[Records from a dataset]
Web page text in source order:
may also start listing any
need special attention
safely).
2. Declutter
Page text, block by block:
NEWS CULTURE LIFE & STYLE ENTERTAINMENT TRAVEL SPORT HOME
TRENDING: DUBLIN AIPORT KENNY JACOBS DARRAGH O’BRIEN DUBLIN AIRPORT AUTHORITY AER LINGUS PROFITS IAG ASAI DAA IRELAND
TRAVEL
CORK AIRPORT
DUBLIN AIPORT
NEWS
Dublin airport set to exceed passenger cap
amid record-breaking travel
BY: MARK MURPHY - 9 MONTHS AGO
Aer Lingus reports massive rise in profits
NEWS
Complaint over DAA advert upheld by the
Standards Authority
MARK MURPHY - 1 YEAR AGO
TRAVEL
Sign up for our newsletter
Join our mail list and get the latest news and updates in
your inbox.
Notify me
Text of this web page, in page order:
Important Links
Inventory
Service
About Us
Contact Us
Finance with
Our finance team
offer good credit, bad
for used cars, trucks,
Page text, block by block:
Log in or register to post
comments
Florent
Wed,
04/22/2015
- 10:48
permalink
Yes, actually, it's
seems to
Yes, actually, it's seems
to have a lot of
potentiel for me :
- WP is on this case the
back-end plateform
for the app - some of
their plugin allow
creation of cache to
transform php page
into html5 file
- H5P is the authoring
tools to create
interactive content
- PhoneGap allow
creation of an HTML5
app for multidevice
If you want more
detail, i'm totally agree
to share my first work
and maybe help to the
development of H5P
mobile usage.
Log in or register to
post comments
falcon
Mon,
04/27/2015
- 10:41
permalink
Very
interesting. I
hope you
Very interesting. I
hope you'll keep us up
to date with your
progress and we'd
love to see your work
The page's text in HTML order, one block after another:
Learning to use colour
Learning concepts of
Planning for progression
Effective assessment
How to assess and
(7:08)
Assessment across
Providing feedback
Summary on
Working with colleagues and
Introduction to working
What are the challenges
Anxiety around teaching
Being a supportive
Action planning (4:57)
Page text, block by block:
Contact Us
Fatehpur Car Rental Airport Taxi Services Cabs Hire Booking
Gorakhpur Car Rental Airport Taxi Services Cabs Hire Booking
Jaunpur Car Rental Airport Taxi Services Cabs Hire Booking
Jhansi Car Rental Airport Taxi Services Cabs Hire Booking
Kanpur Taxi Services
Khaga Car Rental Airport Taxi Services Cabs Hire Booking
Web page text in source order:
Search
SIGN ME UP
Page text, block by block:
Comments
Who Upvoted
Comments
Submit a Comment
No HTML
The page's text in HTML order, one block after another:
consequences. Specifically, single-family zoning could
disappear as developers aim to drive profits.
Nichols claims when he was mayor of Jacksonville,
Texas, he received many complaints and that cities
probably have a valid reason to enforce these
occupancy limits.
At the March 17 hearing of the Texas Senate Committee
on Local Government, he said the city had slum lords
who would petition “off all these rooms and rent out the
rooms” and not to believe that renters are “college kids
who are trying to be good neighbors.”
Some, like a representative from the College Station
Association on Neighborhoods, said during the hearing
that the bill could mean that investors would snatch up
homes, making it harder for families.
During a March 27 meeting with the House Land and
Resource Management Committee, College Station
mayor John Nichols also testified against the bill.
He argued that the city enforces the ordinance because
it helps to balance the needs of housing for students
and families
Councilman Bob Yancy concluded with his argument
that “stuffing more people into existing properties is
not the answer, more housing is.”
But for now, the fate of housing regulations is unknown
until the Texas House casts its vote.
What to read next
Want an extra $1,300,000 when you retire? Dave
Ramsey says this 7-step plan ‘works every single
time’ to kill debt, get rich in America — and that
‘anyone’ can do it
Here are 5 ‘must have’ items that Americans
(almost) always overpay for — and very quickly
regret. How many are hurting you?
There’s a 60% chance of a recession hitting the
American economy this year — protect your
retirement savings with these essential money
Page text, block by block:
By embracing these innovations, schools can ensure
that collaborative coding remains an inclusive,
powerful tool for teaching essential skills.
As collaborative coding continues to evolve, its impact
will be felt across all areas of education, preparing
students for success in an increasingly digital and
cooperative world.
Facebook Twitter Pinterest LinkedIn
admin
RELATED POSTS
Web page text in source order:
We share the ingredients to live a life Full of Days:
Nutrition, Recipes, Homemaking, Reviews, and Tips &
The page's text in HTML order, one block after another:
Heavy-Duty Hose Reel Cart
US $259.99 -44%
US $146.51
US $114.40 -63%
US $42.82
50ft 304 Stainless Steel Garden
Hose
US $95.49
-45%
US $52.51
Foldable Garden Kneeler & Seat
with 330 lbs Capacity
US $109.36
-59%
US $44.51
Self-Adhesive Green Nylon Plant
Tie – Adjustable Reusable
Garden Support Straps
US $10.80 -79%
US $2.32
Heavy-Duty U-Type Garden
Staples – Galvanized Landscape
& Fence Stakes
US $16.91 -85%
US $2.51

## [What to do]
Copy out each line of the records that holds the string "collaborative".

## [Written response]
that collaborative coding remains an inclusive,
As collaborative coding continues to evolve, its impact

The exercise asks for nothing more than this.